With each video of his people humiliating clueless hipsters at huge events, Jimmy Kimmel grows significantly stronger. The host of Jimmy Kimmel Live has not only sold his first sitcom pilot idea – to ABC, naturally – but he will also serve as the series producer, while writing the script for the first episode. This is all new territory for the comedian, but the material of the unnamed series is coming straight out of his own noggin, as it will be based loosely on the career of his close friend and NBC personality Carson Daly.
According to The Hollywood Reporter, the series, which is also being produced by Dan Fogelman, who is basically turning into ABC’s Chuck Lorre, will take a humorous look at a guy like Daly, once on top of the world and now trying to climb back up from rock bottom.
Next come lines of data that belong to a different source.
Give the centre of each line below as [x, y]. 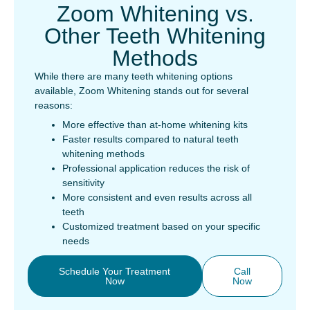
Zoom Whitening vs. [155, 14]
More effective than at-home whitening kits [155, 125]
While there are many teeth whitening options [134, 76]
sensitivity [83, 183]
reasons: [54, 105]
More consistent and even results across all [157, 197]
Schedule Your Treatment [115, 271]
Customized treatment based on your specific [161, 226]
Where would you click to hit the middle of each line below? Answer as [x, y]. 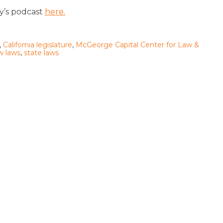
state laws [41, 53]
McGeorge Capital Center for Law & [137, 45]
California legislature [38, 45]
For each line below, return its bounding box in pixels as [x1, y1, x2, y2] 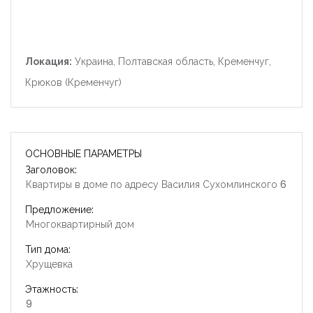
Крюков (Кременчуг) [25, 76, 122, 88]
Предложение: [25, 202, 94, 217]
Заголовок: [25, 162, 77, 177]
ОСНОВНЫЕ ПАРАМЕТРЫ [25, 146, 142, 161]
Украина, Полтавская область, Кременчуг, [72, 55, 271, 67]
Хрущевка [26, 256, 73, 271]
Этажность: [25, 282, 78, 296]
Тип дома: [25, 242, 71, 256]
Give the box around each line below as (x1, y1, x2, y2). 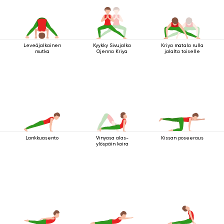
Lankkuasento (25, 135, 58, 140)
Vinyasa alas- (95, 135, 128, 140)
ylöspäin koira (95, 141, 128, 146)
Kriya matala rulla (160, 42, 203, 48)
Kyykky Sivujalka (93, 42, 131, 48)
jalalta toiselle (164, 48, 200, 54)
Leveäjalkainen (23, 42, 61, 48)
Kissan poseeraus (160, 135, 203, 140)
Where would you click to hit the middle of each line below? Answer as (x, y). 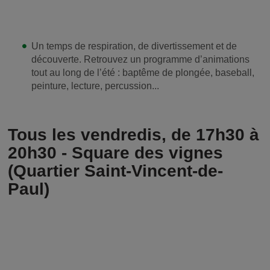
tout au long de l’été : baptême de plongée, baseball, (143, 73)
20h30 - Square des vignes (115, 153)
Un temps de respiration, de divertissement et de (134, 46)
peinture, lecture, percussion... (95, 86)
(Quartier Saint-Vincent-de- (115, 171)
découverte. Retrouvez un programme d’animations (140, 60)
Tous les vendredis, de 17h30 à (133, 135)
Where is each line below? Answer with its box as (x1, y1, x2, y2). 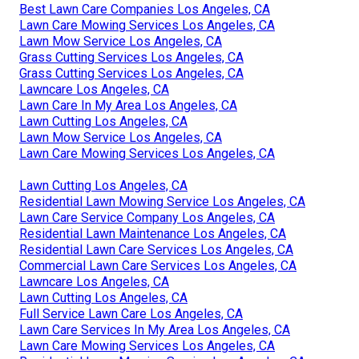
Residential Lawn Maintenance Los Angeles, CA (19, 225, 286, 241)
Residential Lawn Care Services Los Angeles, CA (19, 241, 293, 257)
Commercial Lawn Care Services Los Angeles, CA (19, 257, 296, 273)
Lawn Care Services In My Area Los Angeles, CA (19, 321, 290, 337)
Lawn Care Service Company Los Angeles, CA (19, 209, 275, 225)
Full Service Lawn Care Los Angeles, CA (19, 305, 243, 321)
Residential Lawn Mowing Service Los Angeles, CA (19, 193, 305, 209)
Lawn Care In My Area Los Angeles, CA (19, 97, 237, 113)
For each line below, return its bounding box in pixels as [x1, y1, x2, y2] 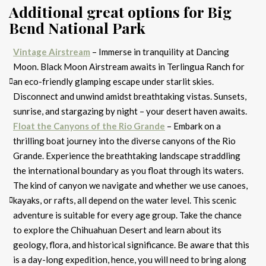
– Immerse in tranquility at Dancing [90, 46, 229, 57]
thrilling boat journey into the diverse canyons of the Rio [13, 135, 236, 146]
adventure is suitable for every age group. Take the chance [13, 209, 242, 220]
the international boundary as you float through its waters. [13, 164, 243, 176]
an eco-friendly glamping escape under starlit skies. [13, 75, 214, 87]
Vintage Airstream [13, 46, 90, 57]
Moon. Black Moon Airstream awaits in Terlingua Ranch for [13, 61, 245, 72]
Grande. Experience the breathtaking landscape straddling [13, 150, 240, 161]
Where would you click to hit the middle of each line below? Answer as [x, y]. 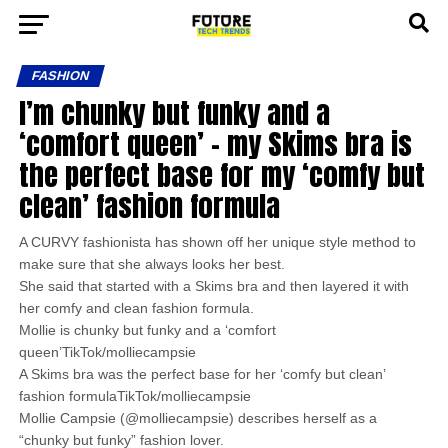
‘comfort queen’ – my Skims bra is [215, 143]
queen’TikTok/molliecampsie [107, 352]
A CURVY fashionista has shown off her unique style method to [217, 242]
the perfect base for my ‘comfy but [221, 174]
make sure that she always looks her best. [151, 264]
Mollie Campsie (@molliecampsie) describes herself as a [197, 418]
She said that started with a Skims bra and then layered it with [213, 286]
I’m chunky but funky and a [174, 112]
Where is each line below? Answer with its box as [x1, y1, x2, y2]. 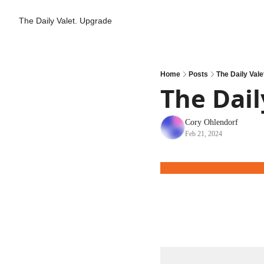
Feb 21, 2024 [185, 130, 222, 138]
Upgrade [80, 16, 112, 25]
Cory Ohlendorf [185, 118, 238, 127]
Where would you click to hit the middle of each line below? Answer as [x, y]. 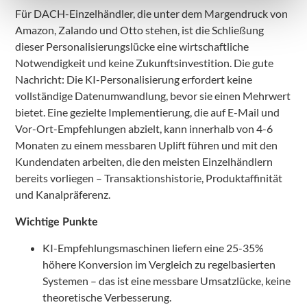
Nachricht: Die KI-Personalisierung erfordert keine [134, 79]
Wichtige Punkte [57, 222]
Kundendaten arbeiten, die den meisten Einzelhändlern [144, 162]
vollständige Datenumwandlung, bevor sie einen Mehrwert [153, 96]
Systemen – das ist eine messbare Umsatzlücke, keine [167, 280]
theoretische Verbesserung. [107, 297]
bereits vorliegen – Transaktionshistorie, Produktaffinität [149, 178]
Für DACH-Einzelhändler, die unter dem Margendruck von [151, 14]
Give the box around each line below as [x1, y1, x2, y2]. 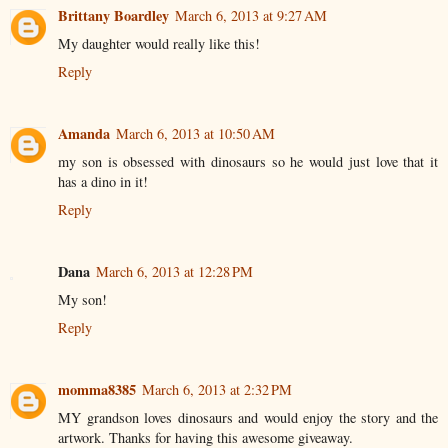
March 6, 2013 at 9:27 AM [175, 6, 327, 26]
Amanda [58, 123, 110, 145]
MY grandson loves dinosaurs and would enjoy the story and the [58, 408, 438, 428]
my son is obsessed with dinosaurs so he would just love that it [58, 152, 438, 172]
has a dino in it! [58, 172, 148, 192]
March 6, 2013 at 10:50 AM [116, 124, 275, 144]
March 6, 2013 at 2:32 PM [142, 380, 292, 400]
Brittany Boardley [58, 5, 169, 27]
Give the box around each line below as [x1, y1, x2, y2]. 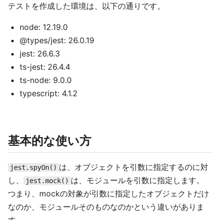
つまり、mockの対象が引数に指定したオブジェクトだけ [8, 189, 209, 198]
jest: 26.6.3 [20, 49, 60, 58]
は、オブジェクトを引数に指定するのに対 [59, 162, 208, 172]
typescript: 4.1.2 [20, 88, 78, 98]
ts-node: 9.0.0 [20, 75, 72, 85]
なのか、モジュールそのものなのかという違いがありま [8, 202, 204, 212]
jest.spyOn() [10, 164, 57, 171]
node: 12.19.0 [20, 22, 68, 32]
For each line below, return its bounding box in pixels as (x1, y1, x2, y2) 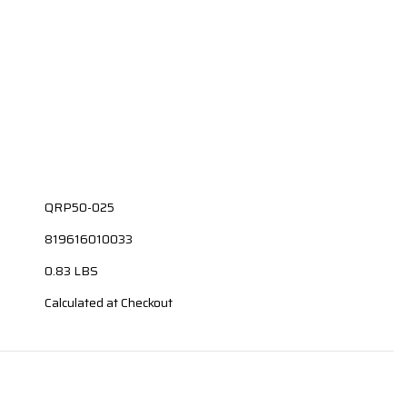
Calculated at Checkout (45, 292, 174, 313)
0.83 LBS (45, 260, 99, 281)
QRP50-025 (45, 196, 115, 217)
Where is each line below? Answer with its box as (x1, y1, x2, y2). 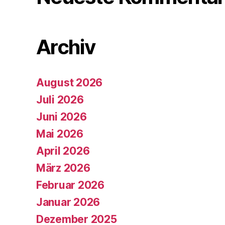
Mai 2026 (36, 128, 83, 141)
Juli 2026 (36, 93, 84, 106)
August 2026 (36, 76, 103, 89)
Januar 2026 (36, 196, 100, 209)
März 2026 (36, 162, 90, 175)
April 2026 (36, 145, 90, 158)
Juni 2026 (36, 110, 87, 124)
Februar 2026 (36, 179, 104, 192)
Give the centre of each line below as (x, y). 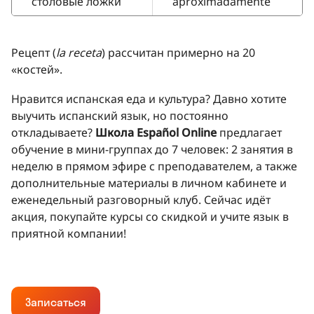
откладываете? (53, 132)
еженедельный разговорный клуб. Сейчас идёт (141, 199)
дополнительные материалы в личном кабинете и (149, 183)
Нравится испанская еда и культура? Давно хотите (149, 98)
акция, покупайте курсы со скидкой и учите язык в (150, 216)
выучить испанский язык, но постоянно (120, 115)
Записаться (56, 302)
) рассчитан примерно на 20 (178, 52)
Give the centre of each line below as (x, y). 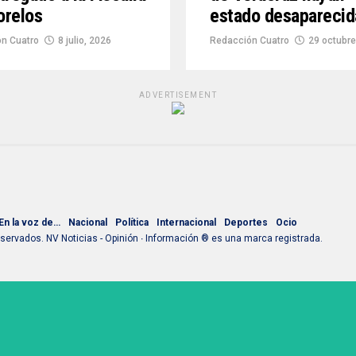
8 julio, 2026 (85, 41)
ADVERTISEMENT (178, 95)
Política (132, 222)
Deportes (246, 222)
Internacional (186, 222)
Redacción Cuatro (250, 41)
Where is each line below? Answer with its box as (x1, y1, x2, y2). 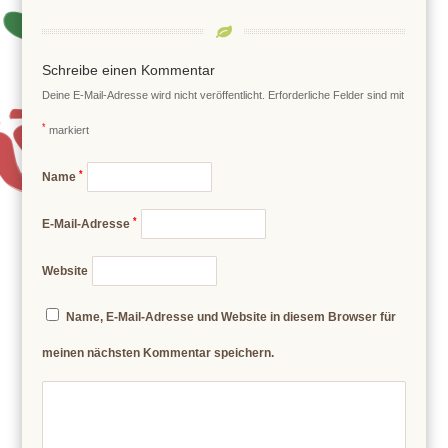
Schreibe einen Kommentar (42, 61, 216, 78)
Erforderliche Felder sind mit (268, 88, 405, 101)
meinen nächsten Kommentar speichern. (42, 345, 275, 360)
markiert (46, 123, 90, 136)
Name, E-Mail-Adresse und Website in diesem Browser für (66, 309, 397, 324)
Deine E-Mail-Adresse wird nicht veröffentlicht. (42, 88, 266, 101)
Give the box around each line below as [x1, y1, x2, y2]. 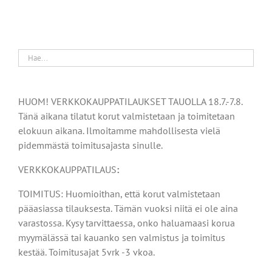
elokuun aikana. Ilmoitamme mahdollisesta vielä [18, 124, 220, 137]
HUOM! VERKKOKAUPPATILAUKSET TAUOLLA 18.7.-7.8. [18, 95, 242, 107]
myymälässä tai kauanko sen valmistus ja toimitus [18, 231, 225, 243]
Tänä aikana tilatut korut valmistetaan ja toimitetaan [18, 109, 235, 122]
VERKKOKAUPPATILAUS [18, 163, 117, 175]
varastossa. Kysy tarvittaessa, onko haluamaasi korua [18, 216, 235, 229]
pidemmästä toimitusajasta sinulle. [18, 138, 163, 151]
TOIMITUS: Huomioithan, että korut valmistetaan [18, 187, 220, 200]
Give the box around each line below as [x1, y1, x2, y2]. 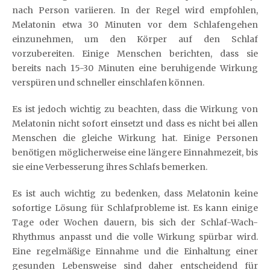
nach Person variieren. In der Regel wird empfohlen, [12, 4, 258, 16]
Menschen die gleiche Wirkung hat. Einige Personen [12, 132, 258, 143]
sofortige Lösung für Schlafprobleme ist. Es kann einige [12, 202, 258, 213]
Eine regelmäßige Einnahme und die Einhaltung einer [12, 245, 258, 257]
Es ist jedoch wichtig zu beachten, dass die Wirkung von [12, 103, 258, 115]
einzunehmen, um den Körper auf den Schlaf [12, 33, 258, 45]
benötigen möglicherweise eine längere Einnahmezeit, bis [12, 146, 258, 158]
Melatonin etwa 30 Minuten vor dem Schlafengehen [12, 19, 258, 30]
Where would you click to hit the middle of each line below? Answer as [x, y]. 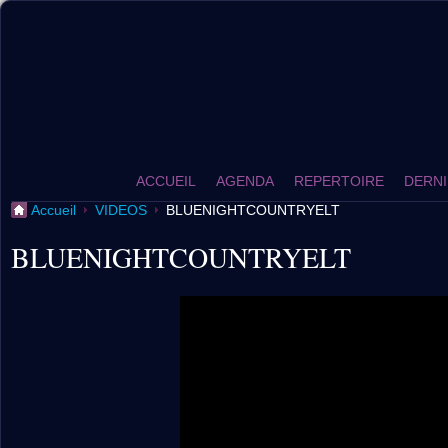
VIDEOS [121, 210]
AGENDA [245, 181]
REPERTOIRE [339, 181]
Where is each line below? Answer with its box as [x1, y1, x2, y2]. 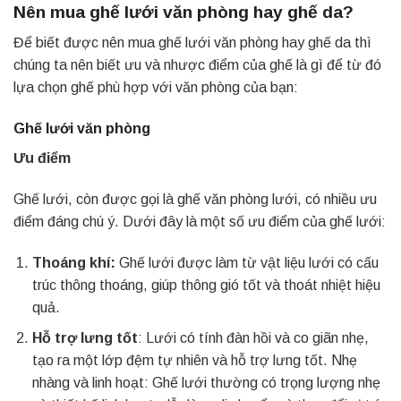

The untitled half-hour entry is about a once massively popular VJ who loses it all and is forced to move back in with his parents and take a job as host of a local radio “morning zoo.” If that scenario sounds familiar, it should — the concept is loosely based on Daly’s career before his recent resurgence as host of NBC breakout reality competition The Voice and a regular role on the same network’s Today show.
Kimmel and Daly have a lengthy shared history, dating back to the mid-1990s, when the former convinced the latter to drop out of college and become his intern at popular L.A. radio station KROQ. The two men, who both went on to become late night hosts (Kimmel at ABC; Daly at NBC), have remained close in the two decades since. (Via THR)
Compared to a lot of the same old dreck that is rolled out for Entertainment Weekly’s annual pilot previews, this isn’t a bad idea. In fact, with this generation’s undying love of asking, “HEY DO YOU F*CKING REMEMBER THE 90S???” I can’t believe that a show about an MTV-type personality hasn’t already happened. But we should demand way more than just Kimmel’s tribute to Carson “Boring Like Vanilla Ice Cream” Daly. Where the hell is Aaron Sorkin’s overly-dramatic behind-the-scenes look at MTV’s heyday in the 80s and 90s, with unknown actors playing everyone from Dan Cortese and John “The Sense Man” Sencio to Tabitha Soren and Kennedy?
The show could run for at least five seasons, with the finale being dedicated to how stupid it was to turn Jesse Camp into a celebrity. In the end, a befuddled Kurt Loder could wake up at a news desk covered with cocaine and wonder, like Casper in Kids, “What happened?” I’m available to begin writing this series tomorrow.